Vitamalt is a brand of non-alcoholic malt beverages manufactured and originated in Denmark and its taste might be described as sweet, unfermented beer. 

High on nutrients and vitamins, Vitamalt is a drink designed as an energy supplement. It is available in about 70 countries, but it is most widely known in the West Indies, where over time it has attained the status of a cultural symbol. 

The manufacturers have sponsored sporting events and clubs throughout the Caribbean. Cycling, running, basketball, football and amateur sports are activities that Vitamalt is usually associated with.
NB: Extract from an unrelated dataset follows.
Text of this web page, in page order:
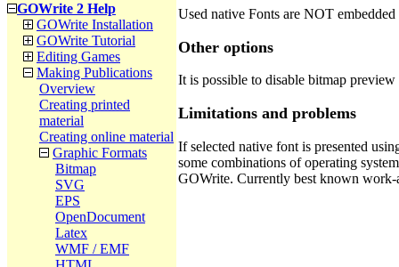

Because of high nutritional value and vitamin, mineral, protein and antioxidant content, the malt drink is sometimes consumed as an alternative to sports drinks or energy drinks. Containing no alcohol makes it halal.

The Vitamalt product range includes Vitamalt Plus, which contains acai, guarana and aloe vera, Vitamalt Ginger and Vitamalt Light, which has lower nutritional value.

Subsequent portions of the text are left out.